José Jiménez Lozano
Ni nombrarse
Parece que en un mundo en el que la proporción de imágenes violentas y bárbaras son diarias, entre otras razones porque también parece que hay un público deseoso de imágenes de esta clase, el hecho de que haya habido no hace mucho tiempo una crítica de esa situación que ha utilizado y también imágenes de una cierta dureza es significativo.
Es decir que las odiosas, viles y sanguinarias imágenes de unas decapitaciones se han tolerado más o menos, pero no las de una televisión que criticaba ese morbo a través del funcionamiento de una máquina de picar carne para avisar que hay un público para eso, y así es, efectivamente, por desgracia. Exactamente como le había para los autos inquisitoriales, o aquel otro público de mujeres haciendo punto mientras veía cortar cabezas en la guillotina, y estuvo luego el público que de las ejecuciones públicas de delincuentes hasta su prohibición hace solamente un siglo.
Cosas así parecían ya el pasado, pero ahora resulta que la emisión televisiva de las espantosas decapitaciones por parte de los llamados guerreros «yihadistas», y barbaries por el estilo de la delincuencia común reclaman un derecho a ser representadas en público.
Un tiempo atrás de esta reclamación ya se había dado una discusión parecida a propósito de un criminal que había matado a su mujer, y la había descuartizado; y fue a este respecto, cuando una emisora de televisión criticó la noticia mostrando una picadora de carne en acción y señalando que reiterar y circunstanciar tales noticias era como referirse a carne picada para vender, y tratando de justificar este modo de hacer su crítica con la muestra de esa picadora de carne; aunque, ciertamente, no es seguro que mostrar la violencia y el horror no sea contagiarlos.
El hecho es que esta sociedad nuestra ha recibido, como ninguna otra en la historia, millones de imágenes de sangre, brutalidad, barbarie y basura, y no sólo no parece hastiada y asqueada, sino que ha producido hasta las así llamadas «estéticas de la violencia, la vulgaridad y la basura». Y se reproducen como espectáculos de entretenimiento interrogatorios con víctimas voluntarias, que sin duda cobran por ello, y cuyo rebajamiento y destrucción son apasionadamente seguidos por millones de personas, que gustan de ese rebajamiento, humillación y destrucción de los demás, y quizás de ellos mismos-
¿Es que estamos nostálgicos de los interrogatorios y juicios populares de los totalitarismos del siglo pasado, o queremos hacer nuevas ediciones de ellos? Pongamos por caso de las sesiones autoacusatorias de las víctimas, no solo humilladas, sino también apaleadas y muertas, como ocurrió con tantos maestros y profesores que, a los ojos de los jovencitos de la Revolución Cultural, eran peligrosos sujetos que enseñaban antiguallas artísticas o religiosas, incluido el horror de la ortografía y otros conocimientos de un pasado tenebroso. Pero parecía, desde luego, que la civilidad y la humanidad habían relegado al conocimiento histórico, por un lado, y al de los tribunales ordinarios, por el otro, a toda esa realidad de violencia y horror, y que nadie querría ni recordarla. Pero no es así precisamente.

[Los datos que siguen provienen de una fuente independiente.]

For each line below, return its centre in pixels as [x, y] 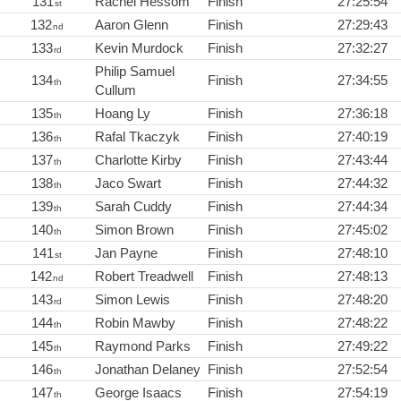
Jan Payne [126, 253]
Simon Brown [134, 230]
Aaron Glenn [132, 25]
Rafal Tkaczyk [137, 137]
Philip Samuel [135, 72]
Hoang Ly [123, 114]
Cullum [115, 90]
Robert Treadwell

Durante la ya tan lejana Guerra Civil española, se llegó a gritar por algunos grupos «¡Viva lo peor!», según ha explicado alguien que entonces lo gritaba, porque estaba adoctrinado para ello, y comentando a seguido que era como desear el fin del mundo y alimentar un odio hasta a los espejos y porcelanas. O lo que era lo mismo, un odio a la vida, un esencial nihilismo.
Por razones de mero juego de politiquería, y muy distintas a las del antiguo y sombrío puritanismo, parece que ahora mismo viviéramos en un mundo que deberíamos odiar porque sería una sentina de irremediable corrupción. Y, desde luego, hay también una gran oferta de vengadores dispuestos a purificar esa sentina por la destrucción.
Pero los crímenes, el horror y la basura sólo necesitan ser enunciados cuando ya han sido castigados, o justicia ya hecha, que impide, además, el cínico negocio de la basura y la venganza.